Possible targets after profiling:

  • NoteCard
  • GhostCard
  • large list/board containers

11. Do not treat file length as a performance bug by itself

Large files such as CommandInput.tsx and ResearchMode.tsx are maintainability concerns, but splitting them does not automatically improve runtime performance.

Recommended posture:

  • Refactor them when it enables real wins such as better lazy-loading boundaries, simpler state ownership, or isolated expensive subtrees.

12. Defer virtualization until real note-count profiling justifies it

Virtualized lists may become necessary for very large workspaces, but current higher-order bottlenecks are above them:

  • full projection refetches
  • duplicate audit fetches
  • batch-save inefficiencies
  • non-atomic background job processing

Add virtualization only after measuring large note canvases/boards.

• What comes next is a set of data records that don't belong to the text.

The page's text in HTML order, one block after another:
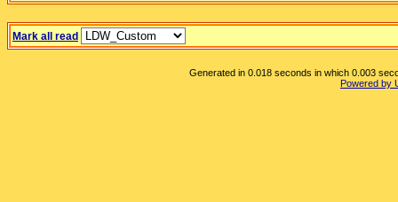
Mark all read
Generated in 0.018 seconds in which 0.003
Powered by
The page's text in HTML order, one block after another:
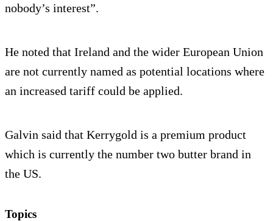
nobody’s interest”.
He noted that Ireland and the wider European Union
are not currently named as potential locations where
an increased tariff could be applied.
Galvin said that Kerrygold is a premium product
which is currently the number two butter brand in
the US.
Topics
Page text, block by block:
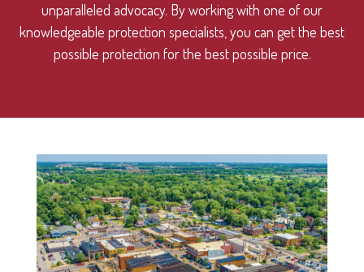
unparalleled advocacy. By working with one of our
knowledgeable protection specialists, you can get the best
possible protection for the best possible price.
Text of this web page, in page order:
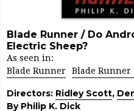
Blade Runner / Do
Electric Sheep?
As seen in:
Blade Runner
Blade Runner
Directors: Ridley Scott,
By Philip K. Dick

Items Removed Or Downgraded From The Original Draft

These were either incorrect, overstated, or not yet justified:

  • “No React.memo on components” as a top-level diagnosis.
  • “Switch to sqlx” as the default first fix.
  • Blanket entity caching in the repository.
  • “Missing indexes” as a generic claim.
  • “Excessive startTransition” as a meaningful bottleneck without profiling.
  • “Potential memory leaks in Arc references” based on a file path that does not exist in this repo.
  • Redis, memcached, or GraphQL recommendations for a local-first desktop app.

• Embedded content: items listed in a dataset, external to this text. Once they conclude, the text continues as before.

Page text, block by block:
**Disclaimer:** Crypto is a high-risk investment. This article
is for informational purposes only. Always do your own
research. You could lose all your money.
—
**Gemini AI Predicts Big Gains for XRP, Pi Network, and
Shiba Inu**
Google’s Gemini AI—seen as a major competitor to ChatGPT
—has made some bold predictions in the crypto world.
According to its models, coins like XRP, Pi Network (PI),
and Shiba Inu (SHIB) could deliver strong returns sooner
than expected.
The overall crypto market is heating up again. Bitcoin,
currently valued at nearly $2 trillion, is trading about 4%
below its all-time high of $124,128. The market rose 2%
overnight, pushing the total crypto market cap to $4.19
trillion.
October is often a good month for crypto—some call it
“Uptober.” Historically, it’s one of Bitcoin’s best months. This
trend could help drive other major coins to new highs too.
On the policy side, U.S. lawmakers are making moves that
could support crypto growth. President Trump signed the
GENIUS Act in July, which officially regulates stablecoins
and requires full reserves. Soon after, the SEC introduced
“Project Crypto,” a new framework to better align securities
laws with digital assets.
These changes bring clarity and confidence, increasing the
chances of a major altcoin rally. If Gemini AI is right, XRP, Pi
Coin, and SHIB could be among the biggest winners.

Phase 1: Stabilize background processing and remove duplicate work

  1. Atomic job claim + single-runner guard.
  2. Parallelize get_workspace_projection().
  3. Parallelize get_note_audit_trail() and replace list_sources_by_ids() N+1.
  4. Remove duplicate audit-trail fetches between ResearchMode and ResearchInspector.
  5. Reduce full projection refetches from research events.

Expected impact:

  • Better correctness.
  • Faster workspace and inspector loads.
  • Less UI thrash during background processing.

Phase 2: Reduce SQLite overhead and write amplification

  1. Introduce persistent SQLite connections.
  2. Batch note saves after link inference.
  3. Avoid rewriting unchanged inferred links/notes.
  4. Add missing indexes and normalize due-job timestamp storage.

Expected impact:

  • Lower latency under repeated research activity.
  • Better scalability as workspaces grow.

Phase 3: Bundle and rendering cleanup

  1. Analyze the main chunk.
  2. Split heavy dependencies intentionally.
  3. Memoize only proven hot components.
  4. Consider virtualization only if measured note counts require it.

Expected impact:

  • Faster startup.
  • Less JS to parse on initial load.

Verification Plan

Add measurement before and after each phase.

Backend:

  • Log timing for get_workspace_projection, get_note_audit_trail, process_due_jobs, and link inference.
  • Log claimed job IDs so duplicate processing is visible immediately.
  • Use EXPLAIN QUERY PLAN for audit-event and source-dedup queries after schema changes.

Frontend:

  • Count getWorkspaceProjection and getNoteAuditTrail invocations during a single note capture flow.
  • Use React Profiler on research views before adding memoization.
  • Keep bundle-size snapshots from npm run build.

Success targets:

  • One audit-trail request per note selection.
  • No duplicate job processing.
  • Meaningfully fewer projection refetches during enrichment/linking.
  • Smaller main bundle than the current 825.72 kB.

Short Version

If only a few changes get done, do these first:

  1. Make job claiming atomic and prevent overlapping processors.
  2. Parallelize projection and audit-trail reads.
  3. Stop full projection refetches and duplicate audit-trail fetches in the research UI.
  4. Batch note writes after link inference.
  5. Reuse SQLite connections before considering a driver migration.